The impact of the slowing global economy and current trade war can be found in a number of places. The most common is the equity markets, which have seen their 2019 gains recede. We’ve also seen US retailers report dismal quarterly results of late, with falling same-store comparisons. But another victim has been China led tourism to the U.S., which historically has brought Chinese consumers looking to snap up branded US goods as part of our Living the Life investing theme.
While the latest data shows a drop in 2018, so far this year US-China trade tensions have increased dramatically complete with another round of tariff increases on both sides. This combination is likely to divert Chinese travelers to the US yet again this year searching for luxury goods that are not impacted by trade tariffs. This suggests that at least one of several drivers of the challenging environment for US retailers is poised to continue.
Chinese tourism to the U.S. was down in 2018 for the first time since 2003 as the trade war between the two countries rages on.
According to a report in the AP, citing the National Travel and Tourism Office, travel from China to the U.S. declined 5.7 percent to 2.9 million visitors last year, marking the first year-over-year decline since 2003. Tensions between China and the U.S. was cited as one of the reasons fewer tourists are visiting.
Earlier this month, President Donald Trump slapped tariffs on $200 billion worth of Chinese products coming into the U.S. The White House also blacklisted Huawei, the Chinese telecom player, preventing it from doing business in the country. China has retaliated with its own tariffs on $60 billion of U.S. products coming into China. The report noted that in the summer of 2018, China issued a travel warning, urging its citizens to be careful due to shootings, robberies and costly medical care in the U.S. The U.S. countered with its own travel warning for U.S. citizens visiting China.

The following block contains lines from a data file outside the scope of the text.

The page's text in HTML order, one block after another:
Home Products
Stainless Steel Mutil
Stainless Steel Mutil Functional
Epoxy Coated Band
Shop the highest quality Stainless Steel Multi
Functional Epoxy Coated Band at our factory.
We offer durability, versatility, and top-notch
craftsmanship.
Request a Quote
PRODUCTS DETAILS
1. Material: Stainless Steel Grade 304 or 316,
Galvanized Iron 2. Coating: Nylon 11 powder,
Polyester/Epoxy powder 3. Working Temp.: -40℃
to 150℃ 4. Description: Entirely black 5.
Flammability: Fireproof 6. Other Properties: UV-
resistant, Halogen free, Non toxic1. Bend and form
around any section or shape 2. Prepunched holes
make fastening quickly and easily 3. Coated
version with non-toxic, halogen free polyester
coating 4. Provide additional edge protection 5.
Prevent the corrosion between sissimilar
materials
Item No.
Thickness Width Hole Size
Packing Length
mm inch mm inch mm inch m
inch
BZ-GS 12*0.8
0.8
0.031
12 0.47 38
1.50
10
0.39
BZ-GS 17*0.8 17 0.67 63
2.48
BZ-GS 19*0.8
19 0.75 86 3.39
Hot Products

In addition to the trade war, the AP reported that economic concerns on the part of Chinese consumers are limiting travel to the U.S. Chinese citizens with less income are opting to vacation closer to home, noted Wolfgang Georg Arlt, the director of the Chinese Outbound Tourism Research Institute. The research firm said 56 percent of travelers leaving China in the last 90 days of 2018 were headed for Hong Kong, Macau or Taiwan, up from 50 percent in 2017. The Chinese consumers that are venturing farther are visiting exotic places including Croatia, Morocco and Nepal.
Industry watchers said the decline in Chinese tourism to the U.S. isn’t likely to last for long, as the middle class in China is expected to continue to grow. The U.S. expects Chinese tourism to increase by 2 percent in 2019, reaching 3.3 million visitors. By 2023, the U.S. government expects that will increase to 4.1 million visitors. “Even if the Chinese economy cools, it’s still going to continue to be a very good source of growth for the travel industry,” said David Huether, senior vice president of research for the U.S. Travel Association.